- _What to work on_: All lines below containing "know" are to be listed.

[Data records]
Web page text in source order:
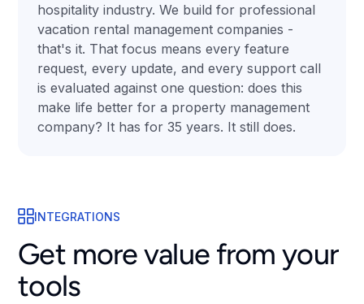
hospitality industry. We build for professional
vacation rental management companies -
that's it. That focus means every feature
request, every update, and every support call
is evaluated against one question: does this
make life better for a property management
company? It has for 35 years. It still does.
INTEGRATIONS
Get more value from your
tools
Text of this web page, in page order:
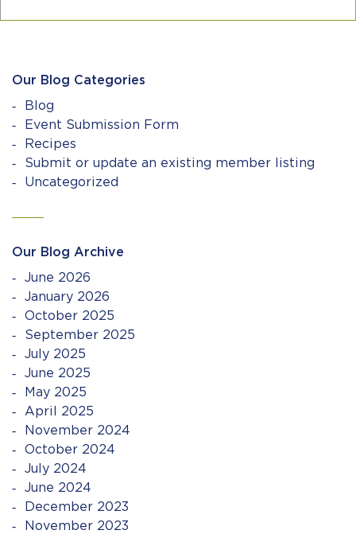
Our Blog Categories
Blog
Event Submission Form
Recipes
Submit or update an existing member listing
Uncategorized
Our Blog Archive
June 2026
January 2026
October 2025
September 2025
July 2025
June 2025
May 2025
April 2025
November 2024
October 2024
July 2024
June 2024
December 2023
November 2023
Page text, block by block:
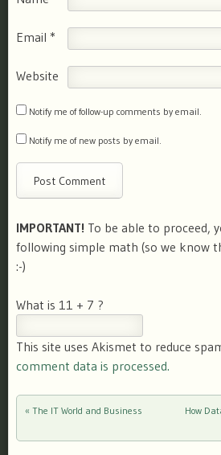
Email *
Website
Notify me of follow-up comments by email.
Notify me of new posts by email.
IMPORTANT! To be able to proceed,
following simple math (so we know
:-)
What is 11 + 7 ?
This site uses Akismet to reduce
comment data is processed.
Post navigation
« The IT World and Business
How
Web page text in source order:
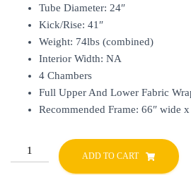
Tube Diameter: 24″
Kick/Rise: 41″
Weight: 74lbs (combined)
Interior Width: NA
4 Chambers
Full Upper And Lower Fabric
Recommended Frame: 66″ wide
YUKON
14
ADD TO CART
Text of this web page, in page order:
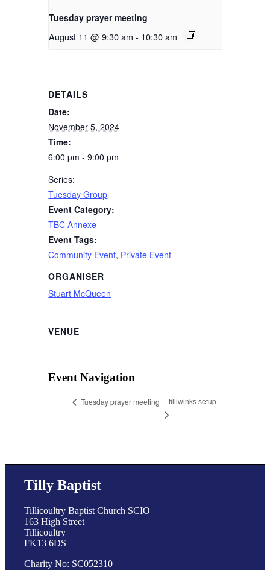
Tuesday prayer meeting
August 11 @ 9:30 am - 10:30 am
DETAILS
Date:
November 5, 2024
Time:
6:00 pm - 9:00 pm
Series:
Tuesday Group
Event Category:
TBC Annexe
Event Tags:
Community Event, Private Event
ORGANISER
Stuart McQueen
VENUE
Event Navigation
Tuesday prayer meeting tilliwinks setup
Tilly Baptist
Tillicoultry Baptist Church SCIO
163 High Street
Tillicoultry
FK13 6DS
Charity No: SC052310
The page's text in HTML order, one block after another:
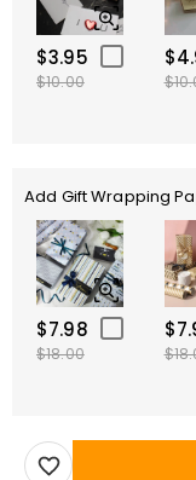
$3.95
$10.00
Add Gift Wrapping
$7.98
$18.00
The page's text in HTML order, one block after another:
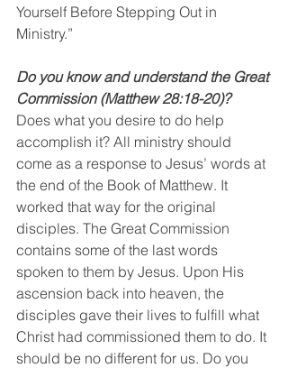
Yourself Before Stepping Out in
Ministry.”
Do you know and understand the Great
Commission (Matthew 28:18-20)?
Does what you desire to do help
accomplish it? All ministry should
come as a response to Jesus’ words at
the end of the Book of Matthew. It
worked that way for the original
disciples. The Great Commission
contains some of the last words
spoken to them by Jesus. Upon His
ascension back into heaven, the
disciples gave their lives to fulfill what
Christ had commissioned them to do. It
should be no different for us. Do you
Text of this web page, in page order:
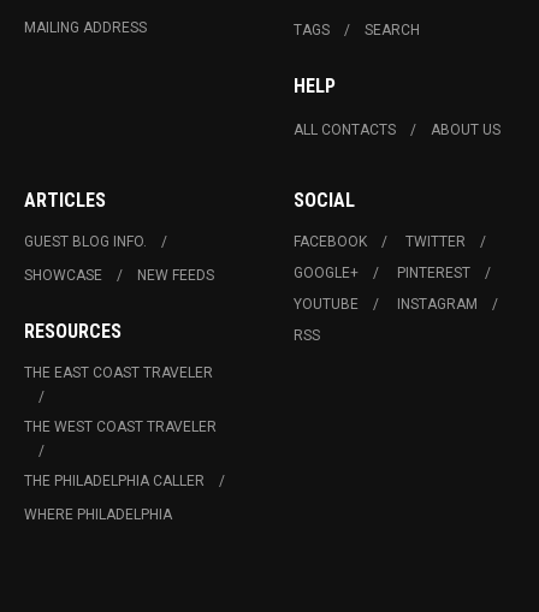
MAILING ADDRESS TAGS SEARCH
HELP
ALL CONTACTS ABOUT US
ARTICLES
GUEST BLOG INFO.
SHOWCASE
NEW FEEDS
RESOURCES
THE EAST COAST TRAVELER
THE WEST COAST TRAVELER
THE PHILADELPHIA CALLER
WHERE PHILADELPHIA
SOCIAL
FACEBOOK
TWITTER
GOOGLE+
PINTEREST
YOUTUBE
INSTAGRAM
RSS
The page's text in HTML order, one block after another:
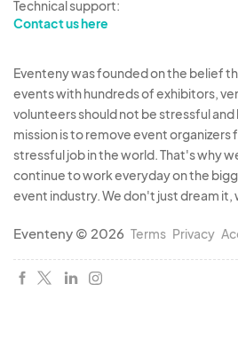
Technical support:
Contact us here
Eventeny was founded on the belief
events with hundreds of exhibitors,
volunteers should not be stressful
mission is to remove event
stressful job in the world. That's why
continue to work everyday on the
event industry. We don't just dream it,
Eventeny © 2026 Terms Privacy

- _Result for this exercise_:
following simple math (so we know
Do you know and understand the Great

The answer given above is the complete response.